WHAT YOU NEED TO DO: Reproduce, exactly and only, the lines of the data that follows from the one containing "Furthermore, manual IFF" down to the one containing "more pages of output. [57, 53]", without pictures.

SOURCE DATA:
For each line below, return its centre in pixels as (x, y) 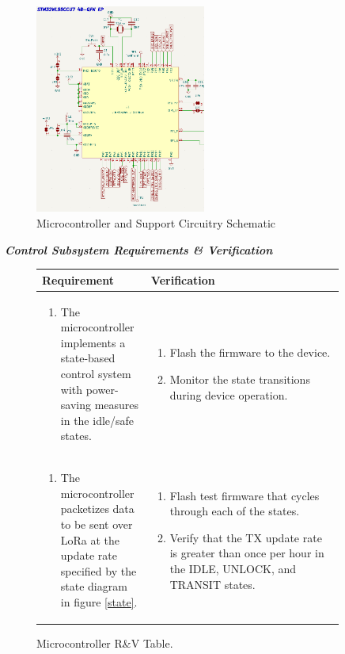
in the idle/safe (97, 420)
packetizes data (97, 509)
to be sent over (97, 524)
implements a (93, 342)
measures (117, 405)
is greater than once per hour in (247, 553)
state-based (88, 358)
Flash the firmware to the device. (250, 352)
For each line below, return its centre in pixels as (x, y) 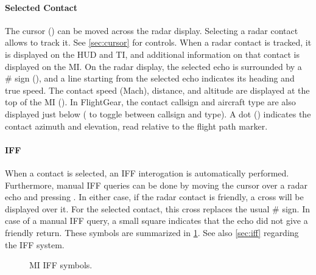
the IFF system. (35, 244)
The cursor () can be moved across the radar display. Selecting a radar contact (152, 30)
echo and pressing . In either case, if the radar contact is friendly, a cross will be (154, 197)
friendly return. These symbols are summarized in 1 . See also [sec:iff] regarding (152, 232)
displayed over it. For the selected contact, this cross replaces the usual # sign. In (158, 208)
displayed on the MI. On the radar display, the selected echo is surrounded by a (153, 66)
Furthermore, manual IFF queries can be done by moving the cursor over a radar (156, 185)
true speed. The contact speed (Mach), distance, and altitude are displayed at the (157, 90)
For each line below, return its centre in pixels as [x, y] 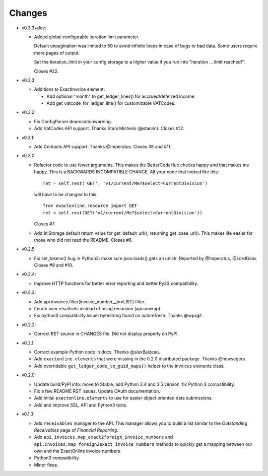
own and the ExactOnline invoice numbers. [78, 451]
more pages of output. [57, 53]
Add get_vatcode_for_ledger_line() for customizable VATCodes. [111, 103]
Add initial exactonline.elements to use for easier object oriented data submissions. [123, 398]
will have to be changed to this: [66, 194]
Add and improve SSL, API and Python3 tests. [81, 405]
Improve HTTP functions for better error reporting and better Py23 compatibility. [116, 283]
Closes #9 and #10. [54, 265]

==

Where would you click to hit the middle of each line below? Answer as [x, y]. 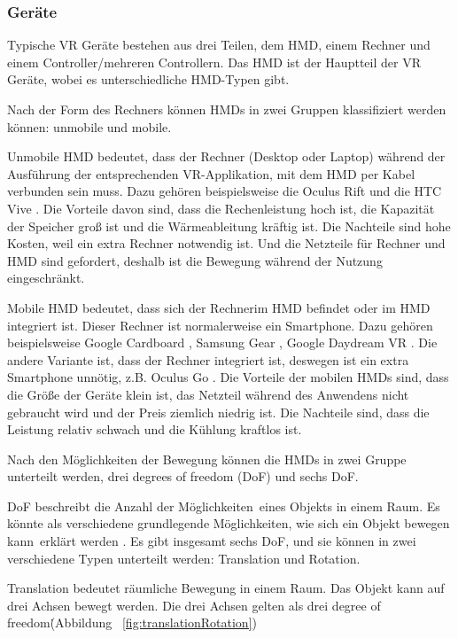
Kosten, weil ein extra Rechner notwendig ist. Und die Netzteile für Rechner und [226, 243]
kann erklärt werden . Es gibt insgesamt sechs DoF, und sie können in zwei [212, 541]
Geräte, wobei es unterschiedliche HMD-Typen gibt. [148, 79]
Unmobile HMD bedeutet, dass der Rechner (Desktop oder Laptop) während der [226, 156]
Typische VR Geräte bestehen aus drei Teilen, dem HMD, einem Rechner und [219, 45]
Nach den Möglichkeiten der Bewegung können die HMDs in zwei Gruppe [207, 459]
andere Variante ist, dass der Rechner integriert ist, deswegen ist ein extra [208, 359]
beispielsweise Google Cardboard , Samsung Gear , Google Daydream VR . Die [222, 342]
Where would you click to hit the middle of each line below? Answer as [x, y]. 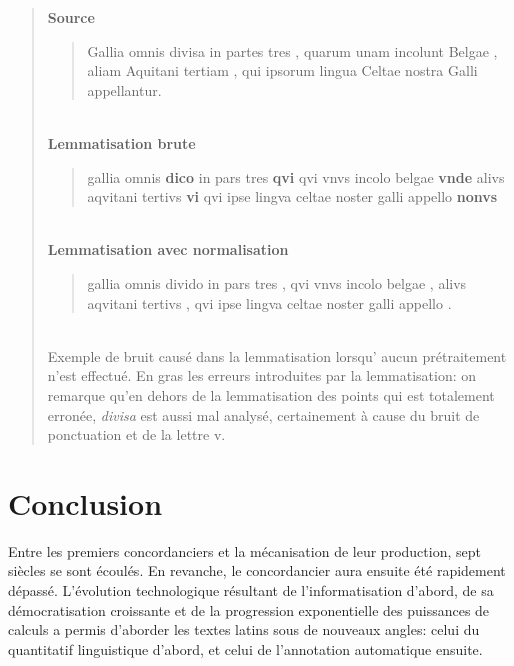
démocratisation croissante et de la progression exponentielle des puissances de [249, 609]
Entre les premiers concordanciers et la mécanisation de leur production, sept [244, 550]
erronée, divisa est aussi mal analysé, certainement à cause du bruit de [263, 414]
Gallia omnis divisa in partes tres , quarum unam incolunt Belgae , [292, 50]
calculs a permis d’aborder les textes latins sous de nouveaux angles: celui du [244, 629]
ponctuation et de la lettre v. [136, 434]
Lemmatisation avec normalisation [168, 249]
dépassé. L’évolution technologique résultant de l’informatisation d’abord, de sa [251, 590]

...

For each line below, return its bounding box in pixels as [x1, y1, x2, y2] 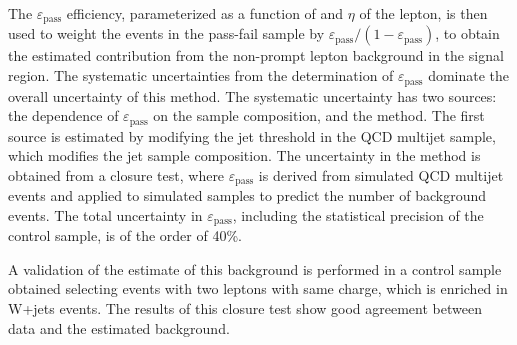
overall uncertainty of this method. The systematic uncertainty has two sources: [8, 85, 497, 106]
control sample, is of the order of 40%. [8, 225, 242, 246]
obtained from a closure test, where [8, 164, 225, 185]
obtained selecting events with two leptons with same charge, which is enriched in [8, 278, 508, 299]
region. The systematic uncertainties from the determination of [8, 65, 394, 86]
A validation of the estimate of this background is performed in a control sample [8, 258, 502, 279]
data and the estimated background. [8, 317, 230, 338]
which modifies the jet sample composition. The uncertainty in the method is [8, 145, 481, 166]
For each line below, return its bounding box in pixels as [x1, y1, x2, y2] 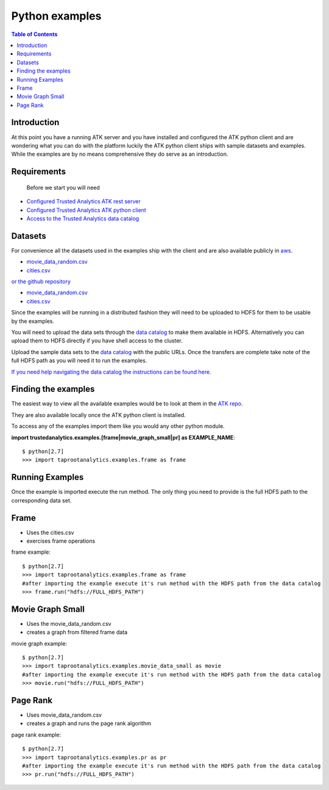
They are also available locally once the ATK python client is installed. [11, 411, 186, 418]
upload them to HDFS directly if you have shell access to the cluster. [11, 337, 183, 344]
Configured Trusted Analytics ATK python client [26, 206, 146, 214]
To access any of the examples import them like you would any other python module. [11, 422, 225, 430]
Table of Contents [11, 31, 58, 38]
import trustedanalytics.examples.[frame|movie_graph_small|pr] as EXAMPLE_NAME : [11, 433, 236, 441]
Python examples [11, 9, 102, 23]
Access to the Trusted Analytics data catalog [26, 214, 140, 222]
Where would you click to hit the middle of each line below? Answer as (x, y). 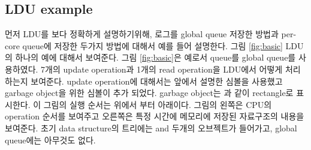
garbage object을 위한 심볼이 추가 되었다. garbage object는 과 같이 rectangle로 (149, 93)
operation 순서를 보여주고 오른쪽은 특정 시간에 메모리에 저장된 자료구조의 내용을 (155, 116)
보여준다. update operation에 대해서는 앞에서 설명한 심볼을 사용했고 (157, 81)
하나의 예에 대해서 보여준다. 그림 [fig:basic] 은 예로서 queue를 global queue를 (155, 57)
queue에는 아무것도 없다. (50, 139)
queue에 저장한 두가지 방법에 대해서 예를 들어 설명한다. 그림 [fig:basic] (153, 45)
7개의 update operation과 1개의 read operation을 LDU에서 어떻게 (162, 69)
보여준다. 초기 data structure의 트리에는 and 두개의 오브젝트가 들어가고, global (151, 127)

YOUR RESPONSE:
Furthermore, manual IFF queries can be done by moving the cursor over a radar (156, 185)
true speed. The contact speed (Mach), distance, and altitude are displayed at the (157, 90)
For each line below, return its centre in pixels as [x, y] 
own and the ExactOnline invoice numbers. [78, 451]
more pages of output. [57, 53]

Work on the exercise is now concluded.